# # PyBoss

 the required conversions are as follows:

  * The `Name` column should be split into separate `First Name` and `Last Name` columns.

  * The `DOB` data should be re-written into `MM/DD/YYYY` format.

  * The `SSN` data should be re-written such that the first five numbers are hidden from view.

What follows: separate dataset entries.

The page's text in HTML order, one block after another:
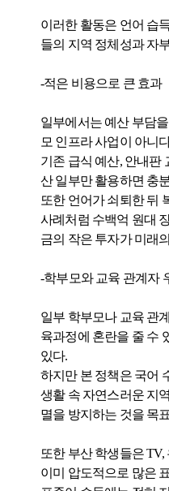
이러한 활동은 언어 습
들의 지역 정체성과 자
-적은 비용으로 큰 효과
일부에서는 예산 부담
모 인프라 사업이 아니
기존 급식 예산, 안내판
산 일부만 활용하면 충
또한 언어가 쇠퇴한 뒤
사례처럼 수백억 원대
금의 작은 투자가 미래
-학부모와 교육 관계자
일부 학부모나 교육 관
육과정에 혼란을 줄 수
있다.
하지만 본 정책은 국어
생활 속 자연스러운 지
멸을 방지하는 것을 목
또한 부산 학생들은
이미 압도적으로 많은
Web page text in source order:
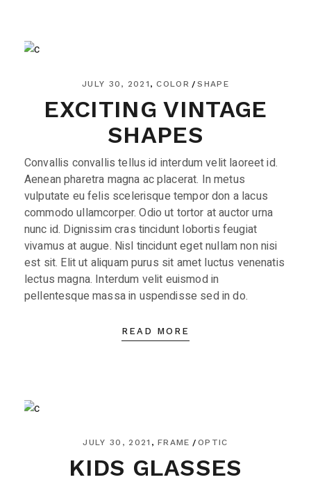
JULY 30, 2021 COLOR SHAPE
EXCITING VINTAGE
SHAPES
Convallis convallis tellus id interdum velit laoreet id.
Aenean pharetra magna ac placerat. In metus
vulputate eu felis scelerisque tempor don a lacus
commodo ullamcorper. Odio ut tortor at auctor urna
nunc id. Dignissim cras tincidunt lobortis feugiat
vivamus at augue. Nisl tincidunt eget nullam non nisi
est sit. Elit ut aliquam purus sit amet luctus venenatis
lectus magna. Interdum velit euismod in
pellentesque massa in uspendisse sed in do.
READ MORE
JULY 30, 2021 FRAME OPTIC
KIDS GLASSES
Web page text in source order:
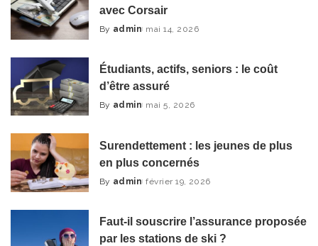
avec Corsair
Posted
By admin mai 14, 2026
Étudiants, actifs, seniors : le coût
d’être assuré
Posted
By admin mai 5, 2026
Surendettement : les jeunes de plus
en plus concernés
Posted
By admin février 19, 2026
Faut-il souscrire l’assurance proposée
par les stations de ski ?
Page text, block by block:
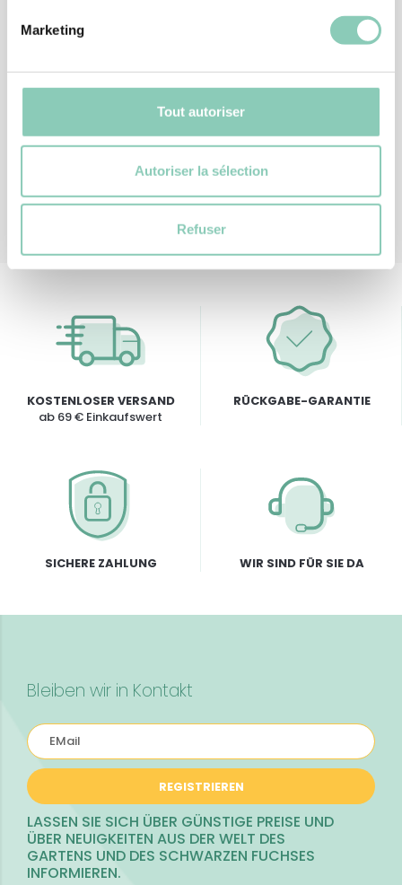
Marketing
Tout autoriser
Autoriser la sélection
Refuser
CLOG EVASION
1 2
KOSTENLOSER VERSAND
ab 69 € Einkaufswert
RÜCKGABE-GARANTIE
SICHERE ZAHLUNG WIR SIND FÜR SIE DA
Bleiben wir in Kontakt
REGISTRIEREN
LASSEN SIE SICH ÜBER GÜNSTIGE PREISE UND
ÜBER NEUIGKEITEN AUS DER WELT DES
GARTENS UND DES SCHWARZEN FUCHSES
INFORMIEREN.
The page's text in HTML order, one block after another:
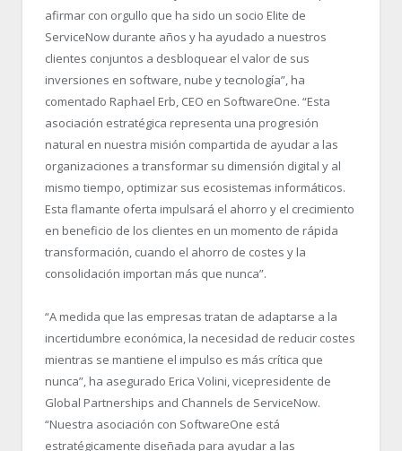
afirmar con orgullo que ha sido un socio Elite de
ServiceNow durante años y ha ayudado a nuestros
clientes conjuntos a desbloquear el valor de sus
inversiones en software, nube y tecnología”, ha
comentado Raphael Erb, CEO en SoftwareOne. “Esta
asociación estratégica representa una progresión
natural en nuestra misión compartida de ayudar a las
organizaciones a transformar su dimensión digital y al
mismo tiempo, optimizar sus ecosistemas informáticos.
Esta flamante oferta impulsará el ahorro y el crecimiento
en beneficio de los clientes en un momento de rápida
transformación, cuando el ahorro de costes y la
consolidación importan más que nunca”.
“A medida que las empresas tratan de adaptarse a la
incertidumbre económica, la necesidad de reducir costes
mientras se mantiene el impulso es más crítica que
nunca”, ha asegurado Erica Volini, vicepresidente de
Global Partnerships and Channels de ServiceNow.
“Nuestra asociación con SoftwareOne está
estratégicamente diseñada para ayudar a las
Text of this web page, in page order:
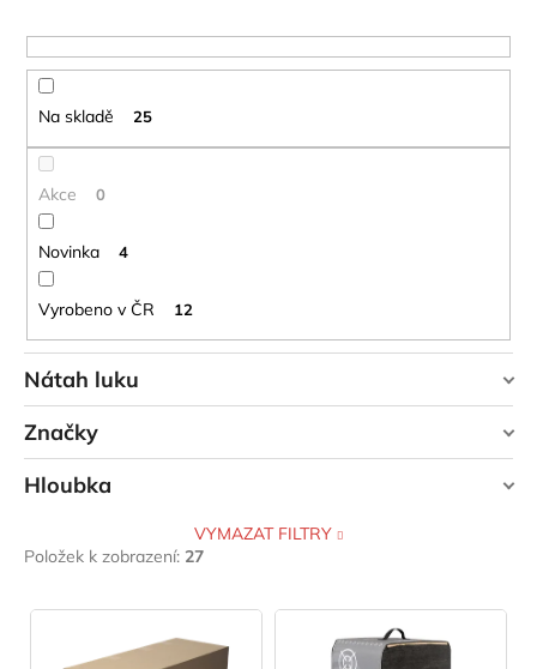
o
d
u
ů
Na skladě 25
Akce 0
Novinka 4
Vyrobeno v ČR 12
Značky
Hloubka
Nátah luku
50+ lbs
VYMAZAT FILTRY
Položek k zobrazení: 27
V
j
e
m
LÁHEV
HLINÍK
FUTURA
1500
ML
MODRÁ
379
Kč
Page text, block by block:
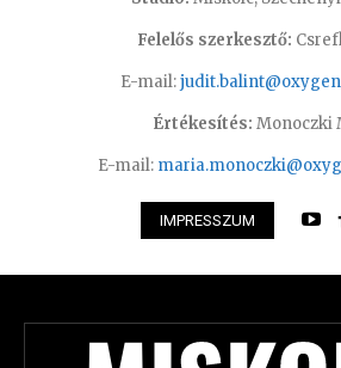
Felelős szerkesztő:
E-mail:
Értékesítés: Monoczki
E-mail:
IMPRESSZUM
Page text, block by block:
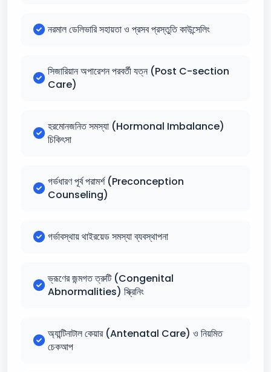
নরমাল ডেলিভারি সহায়তা ও প্রসব প্রস্তুতি কাউন্সেলিং
সিজারিয়ান অপারেশন পরবর্তী যত্ন (Post C-section
Care)
হরমোনজনিত সমস্যা (Hormonal Imbalance)
চিকিৎসা
গর্ভধারণ পূর্ব পরামর্শ (Preconception
Counseling)
গর্ভাবস্থায় থাইরয়েড সমস্যা ব্যবস্থাপনা
ভ্রূণের জন্মগত ত্রুটি (Congenital
Abnormalities) স্ক্রিনিং
অ্যান্টিনাটাল কেয়ার (Antenatal Care) ও নিয়মিত
চেকআপ
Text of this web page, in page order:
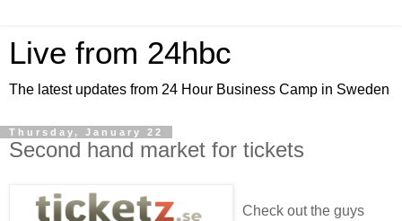
Live from 24hbc
The latest updates from 24 Hour Business Camp in Sweden
Thursday, January 22
Second hand market for tickets
Check out the guys
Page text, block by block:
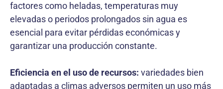
factores como heladas, temperaturas muy
elevadas o periodos prolongados sin agua es
esencial para evitar pérdidas económicas y
garantizar una producción constante.
Eficiencia en el uso de recursos: variedades bien
adaptadas a climas adversos permiten un uso más
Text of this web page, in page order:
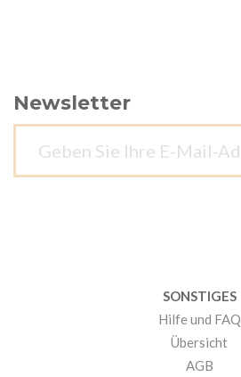
Newsletter
SONSTIGES
Hilfe und FAQ
Übersicht
AGB
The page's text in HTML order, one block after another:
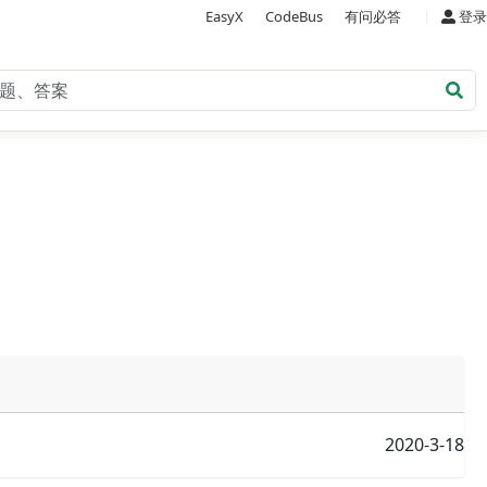
EasyX CodeBus 有问必答 登录
2020-3-18

  * The `State` data should be re-written as simple two-letter abbreviations.
  


### 1. Load csv file

In [62]:
#Import employee_data.csv into a Pandas DataFrame
import pandas as pd
employee_data_df=pd.read_csv('employee_data.csv')

In [64]:
# Output few lines and check the information of the dataset
employee_data_df.head()

Unnamed: 0,Emp ID,Name,DOB,SSN,State
0,232,John Mathews,1991-02-24,289-31-9165,North Dakota
1,533,Nathan Moore,1978-11-19,220-05-7469,Maine
2,256,Amanda Douglas,1990-01-08,564-27-6961,Idaho
3,189,Heather Andrews,1976-08-11,742-79-1797,Vermont
4,284,Daniel Hernandez,1976-07-22,656-01-7473,Colorado


### 2. Split Name column  into separate First Name and Last Name columns

In [65]:
# Split the column for Name into First Name and last Name
employee_data_df['First Name'] = employee_data_df['Name'].apply(lambda x: x.split(" ")[0])
employee_data_df['Last Name'] =  employee_data_df['Name'].apply(lambda x: x.split(" ")[1])

In [66]:
# view to check two added columns
employee_data_df.head()

Unnamed: 0,Emp ID,Name,DOB,SSN,State,First Name,Last Name
0,232,John Mathews,1991-02-24,289-31-9165,North Dakota,John,Mathews
1,533,Nathan Moore,1978-11-19,220-05-7469,Maine,Nathan,Moore
2,256,Amanda Douglas,1990-01-08,564-27-6961,Idaho,Amanda,Douglas
3,189,Heather Andrews,1976-08-11,742-79-1797,Vermont,Heather,Andrews
4,284,Daniel Hernandez,1976-07-22,656-01-7473,Colorado,Daniel,Hernandez


In [67]:
# Remove the column of 'Name' and organize the columnes
employee_data_df = employee_data_df[['Emp ID', 'First Name', 'Last Name', 'DOB', 'SSN', 'State']]

In [68]:
# view to check column removed
employee_data_df.head(2)

Unnamed: 0,Emp ID,First Name,Last Name,DOB,SSN,State
0,232,John,Mathews,1991-02-24,289-31-9165,North Dakota
1,533,Nathan,Moore,1978-11-19,220-05-7469,Maine


### 3. Convert the DOB data  into MM/DD/YYYY format

In [69]:
# Change the format of 'DOB' into `MM/DD/YYYY`

employee_data_df['DOB'] = pd.to_datetime(employee_data_df['DOB'])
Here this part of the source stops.